In routine monitoring method be monitored, be when typically being disappeared substantially with GFT505 intermediate compound Is reaction terminal, described hydrolysis
Preferably 1 hour~10 hours, further preferred 2 hours~8 hours, such as 5 hours~6 hours time of reaction.
The described preparation method for preparing GFT505III preferably uses following steps:At 20 DEG C~30 DEG C, in GFT505
Acid is added in the mixture that mesosome I is formed with organic solvent, the reaction that is hydrolyzed obtains described GFT505III.
The described preparation method for preparing GFT505III preferably uses following post-processing step:After reaction terminates, remove molten
Agent, extraction, washing, drying, filtering, crystallization, filter again, dry again, obtaining described GFT505III.Described removing
Solvent, extraction, washing, drying, filtering, crystallization can be using the conventional method of the generic operation in this area.Described extraction is adopted
The preferred esters solvent of solvent;Described esters solvent ethyl acetate.Described washing is preferably using washing.Described
Drying can use drier or vacuum drying.The preferred anhydrous sodium sulfate of described drier and/or anhydrous magnesium sulfate.Described
Preferably 40 DEG C~50 DEG C of vacuum drying temperature;Described vacuum drying pressure preferably -0.08MPa~-0.1MPa;Described
Preferably 5 hours~24 hours, such as 12 hours vacuum drying time.Preferably 10 DEG C~20 DEG C of the temperature of described crystallization, institute
Preferably 1 hour~5 hours, such as 2 hours time of the crystallization stated.

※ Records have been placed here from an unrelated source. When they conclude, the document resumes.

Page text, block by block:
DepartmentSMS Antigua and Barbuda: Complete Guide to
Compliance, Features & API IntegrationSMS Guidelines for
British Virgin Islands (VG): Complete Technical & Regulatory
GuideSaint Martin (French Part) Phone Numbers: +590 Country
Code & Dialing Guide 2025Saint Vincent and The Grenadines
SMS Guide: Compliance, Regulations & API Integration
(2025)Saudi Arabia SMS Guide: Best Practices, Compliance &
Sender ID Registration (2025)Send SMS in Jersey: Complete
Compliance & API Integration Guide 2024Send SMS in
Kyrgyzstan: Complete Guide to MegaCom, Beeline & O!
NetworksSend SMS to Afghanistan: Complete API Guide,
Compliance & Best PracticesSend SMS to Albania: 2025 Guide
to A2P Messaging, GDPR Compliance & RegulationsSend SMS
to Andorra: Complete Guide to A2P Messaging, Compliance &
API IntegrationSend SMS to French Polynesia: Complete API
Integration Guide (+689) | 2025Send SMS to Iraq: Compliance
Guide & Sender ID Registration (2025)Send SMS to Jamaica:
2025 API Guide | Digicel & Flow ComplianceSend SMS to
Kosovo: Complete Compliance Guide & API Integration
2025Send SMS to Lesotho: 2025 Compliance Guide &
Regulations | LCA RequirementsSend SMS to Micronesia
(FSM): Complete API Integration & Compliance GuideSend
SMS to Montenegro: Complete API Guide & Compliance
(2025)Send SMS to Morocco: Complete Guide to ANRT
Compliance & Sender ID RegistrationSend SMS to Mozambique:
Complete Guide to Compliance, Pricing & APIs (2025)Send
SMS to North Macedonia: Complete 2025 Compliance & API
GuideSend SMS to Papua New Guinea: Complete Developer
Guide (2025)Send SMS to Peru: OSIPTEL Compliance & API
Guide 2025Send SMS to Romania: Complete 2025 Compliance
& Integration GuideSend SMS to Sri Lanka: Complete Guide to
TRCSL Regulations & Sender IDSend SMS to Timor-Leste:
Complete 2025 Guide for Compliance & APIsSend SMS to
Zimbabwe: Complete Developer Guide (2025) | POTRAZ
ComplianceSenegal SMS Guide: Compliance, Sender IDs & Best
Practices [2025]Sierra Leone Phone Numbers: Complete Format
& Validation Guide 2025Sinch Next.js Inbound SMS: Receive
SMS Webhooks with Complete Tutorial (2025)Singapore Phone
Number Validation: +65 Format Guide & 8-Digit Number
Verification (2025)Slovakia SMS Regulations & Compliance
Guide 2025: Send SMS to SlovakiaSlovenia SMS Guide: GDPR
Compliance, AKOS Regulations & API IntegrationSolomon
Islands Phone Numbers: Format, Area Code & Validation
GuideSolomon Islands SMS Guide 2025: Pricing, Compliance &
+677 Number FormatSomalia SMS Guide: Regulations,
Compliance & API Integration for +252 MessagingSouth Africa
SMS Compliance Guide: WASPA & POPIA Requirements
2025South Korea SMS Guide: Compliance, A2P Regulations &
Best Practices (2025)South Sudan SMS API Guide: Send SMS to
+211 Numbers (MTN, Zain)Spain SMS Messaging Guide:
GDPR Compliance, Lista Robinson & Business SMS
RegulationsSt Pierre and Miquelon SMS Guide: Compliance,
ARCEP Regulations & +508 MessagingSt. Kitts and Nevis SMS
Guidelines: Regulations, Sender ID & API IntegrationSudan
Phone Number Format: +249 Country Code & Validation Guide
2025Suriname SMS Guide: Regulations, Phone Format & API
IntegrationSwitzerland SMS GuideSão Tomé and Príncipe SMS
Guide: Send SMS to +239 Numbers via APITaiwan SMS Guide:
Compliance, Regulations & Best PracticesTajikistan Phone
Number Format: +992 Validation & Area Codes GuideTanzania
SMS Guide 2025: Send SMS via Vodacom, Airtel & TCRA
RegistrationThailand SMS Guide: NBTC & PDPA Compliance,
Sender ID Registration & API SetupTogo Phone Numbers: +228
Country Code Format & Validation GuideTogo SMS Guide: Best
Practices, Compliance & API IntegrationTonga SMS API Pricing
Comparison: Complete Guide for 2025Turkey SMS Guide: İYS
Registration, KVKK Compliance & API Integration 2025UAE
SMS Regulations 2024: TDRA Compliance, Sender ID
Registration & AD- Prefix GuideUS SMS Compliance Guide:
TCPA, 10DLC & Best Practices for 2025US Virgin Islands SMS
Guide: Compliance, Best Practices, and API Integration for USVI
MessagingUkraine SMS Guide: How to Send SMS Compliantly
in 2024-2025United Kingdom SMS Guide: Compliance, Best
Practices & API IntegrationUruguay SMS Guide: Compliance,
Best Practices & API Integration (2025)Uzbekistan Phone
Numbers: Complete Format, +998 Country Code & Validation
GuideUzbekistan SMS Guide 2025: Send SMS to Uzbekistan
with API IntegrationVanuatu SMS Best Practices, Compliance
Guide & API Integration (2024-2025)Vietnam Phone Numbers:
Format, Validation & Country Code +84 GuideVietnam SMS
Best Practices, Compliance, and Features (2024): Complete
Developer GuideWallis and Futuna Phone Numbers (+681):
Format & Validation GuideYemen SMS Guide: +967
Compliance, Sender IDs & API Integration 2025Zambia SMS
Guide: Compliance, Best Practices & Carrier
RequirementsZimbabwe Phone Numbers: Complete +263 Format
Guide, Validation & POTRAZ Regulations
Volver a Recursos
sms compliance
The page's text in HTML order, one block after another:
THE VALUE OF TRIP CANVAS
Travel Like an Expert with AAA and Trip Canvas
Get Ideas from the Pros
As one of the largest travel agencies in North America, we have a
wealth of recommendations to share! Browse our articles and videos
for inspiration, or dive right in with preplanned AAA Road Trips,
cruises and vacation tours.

In the present invention, the GFT505III for obtaining after purification is obtained after GFT505III is preferably recrystallized.Described recrystallization
The preferred esters solvent of solvent of use;Described esters solvent ethyl acetate.

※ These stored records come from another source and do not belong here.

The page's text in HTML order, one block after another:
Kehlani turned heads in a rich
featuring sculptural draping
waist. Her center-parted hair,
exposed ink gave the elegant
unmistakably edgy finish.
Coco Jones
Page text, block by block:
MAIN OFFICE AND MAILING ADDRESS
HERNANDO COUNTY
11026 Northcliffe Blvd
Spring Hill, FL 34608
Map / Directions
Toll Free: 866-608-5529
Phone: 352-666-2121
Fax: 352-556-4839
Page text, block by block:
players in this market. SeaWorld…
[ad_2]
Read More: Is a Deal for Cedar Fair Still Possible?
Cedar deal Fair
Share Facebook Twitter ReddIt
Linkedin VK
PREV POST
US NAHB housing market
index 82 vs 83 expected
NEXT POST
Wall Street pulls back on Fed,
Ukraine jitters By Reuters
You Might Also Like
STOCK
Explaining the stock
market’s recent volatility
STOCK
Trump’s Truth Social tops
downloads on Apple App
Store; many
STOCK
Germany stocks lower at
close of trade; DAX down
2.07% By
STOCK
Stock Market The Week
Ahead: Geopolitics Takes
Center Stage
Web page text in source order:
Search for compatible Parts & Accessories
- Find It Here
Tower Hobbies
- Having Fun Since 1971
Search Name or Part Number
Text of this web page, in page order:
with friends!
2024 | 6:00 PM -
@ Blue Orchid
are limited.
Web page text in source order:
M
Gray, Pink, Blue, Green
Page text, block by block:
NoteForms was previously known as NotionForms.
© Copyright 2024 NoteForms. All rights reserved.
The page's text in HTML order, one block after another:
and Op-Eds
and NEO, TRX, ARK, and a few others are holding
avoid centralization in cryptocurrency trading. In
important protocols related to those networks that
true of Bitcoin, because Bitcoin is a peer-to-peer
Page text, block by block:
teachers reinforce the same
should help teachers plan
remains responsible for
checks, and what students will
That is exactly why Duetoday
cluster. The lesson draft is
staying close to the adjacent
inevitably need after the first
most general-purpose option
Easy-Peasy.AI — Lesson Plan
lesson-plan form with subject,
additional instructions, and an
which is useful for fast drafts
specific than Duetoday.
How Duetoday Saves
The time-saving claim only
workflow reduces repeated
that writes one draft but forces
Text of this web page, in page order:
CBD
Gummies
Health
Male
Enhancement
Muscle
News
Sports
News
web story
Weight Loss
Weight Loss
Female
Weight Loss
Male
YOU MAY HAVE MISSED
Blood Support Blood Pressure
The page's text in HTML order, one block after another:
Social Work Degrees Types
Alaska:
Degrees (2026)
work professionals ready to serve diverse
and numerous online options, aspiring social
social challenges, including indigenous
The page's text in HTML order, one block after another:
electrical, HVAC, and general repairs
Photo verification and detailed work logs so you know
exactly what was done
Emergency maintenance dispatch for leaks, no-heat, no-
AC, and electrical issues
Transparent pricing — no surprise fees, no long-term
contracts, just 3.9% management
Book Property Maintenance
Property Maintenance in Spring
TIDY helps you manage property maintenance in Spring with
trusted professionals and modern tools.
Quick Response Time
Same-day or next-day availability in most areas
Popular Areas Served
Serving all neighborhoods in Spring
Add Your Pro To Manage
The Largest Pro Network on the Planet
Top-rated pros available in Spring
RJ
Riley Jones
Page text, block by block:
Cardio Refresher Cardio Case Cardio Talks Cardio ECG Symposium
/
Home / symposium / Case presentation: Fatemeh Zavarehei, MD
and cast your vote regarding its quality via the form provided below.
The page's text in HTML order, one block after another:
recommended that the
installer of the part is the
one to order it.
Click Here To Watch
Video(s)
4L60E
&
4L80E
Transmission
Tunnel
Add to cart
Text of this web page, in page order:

Without prejudice to the field on the basis of common sense, above-mentioned each optimum condition, can be combined, and obtain final product the present invention each preferably
Example.
Agents useful for same of the present invention and raw material are commercially available.
In the present invention, described room temperature refers to environment temperature, is 10 DEG C~35 DEG C.
Positive effect of the invention is:Preparation method safety simple to operate of the invention, sets without special type purifying
The standby, reaction time is short, accessory substance is few, high income, avoid the troublesome operation used column chromatography in last handling process, obtained
Product purity is high, and (purity is more than 99.0%;Z formula isomers is down to less than 0.1%, and other impurities are respectively less than 0.5%.), it is suitable for
Industrialized production.GFT505III prepared by the GFT505 intermediate compound Is obtained using preparation method of the invention, purity is more than
99.50%, all impurity are respectively less than 0.1%, reach bulk drug standard.
Specific embodiment
The present invention is further illustrated below by the mode of embodiment, professional and technical personnel in the field can be made more fully
Understand the present invention, but therefore do not limit the present invention among described scope of embodiments.Unreceipted tool in the following example
The experimental technique of concrete conditions in the establishment of a specific crime, conventionally and condition, or selects according to catalogue.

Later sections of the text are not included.